PROMPT |
Print the lines that run from the line with "Give the centre" to the line with "name of the copied evaluation", keeping both end lines, exactly as they appear in the entries below, and nothing else.

Records from a dataset
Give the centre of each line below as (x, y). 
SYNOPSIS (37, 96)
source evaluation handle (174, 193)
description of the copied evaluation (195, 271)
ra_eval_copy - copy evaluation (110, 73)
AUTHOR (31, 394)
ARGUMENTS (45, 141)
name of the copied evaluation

---

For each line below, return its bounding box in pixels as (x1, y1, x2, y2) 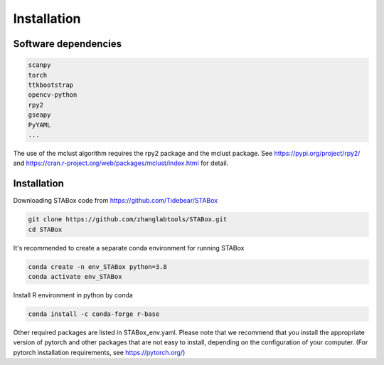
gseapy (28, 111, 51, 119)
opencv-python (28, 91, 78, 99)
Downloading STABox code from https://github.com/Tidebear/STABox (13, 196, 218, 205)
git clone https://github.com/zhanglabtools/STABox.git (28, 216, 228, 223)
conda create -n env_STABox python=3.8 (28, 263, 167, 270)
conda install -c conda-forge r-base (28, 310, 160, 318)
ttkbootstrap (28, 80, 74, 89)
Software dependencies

RESPONSE FOR THIS EXERCISE |
Give the centre of each line below as (x, y). 
SYNOPSIS (37, 96)
source evaluation handle (174, 193)
description of the copied evaluation (195, 271)
ra_eval_copy - copy evaluation (110, 73)
AUTHOR (31, 394)
ARGUMENTS (45, 141)
name of the copied evaluation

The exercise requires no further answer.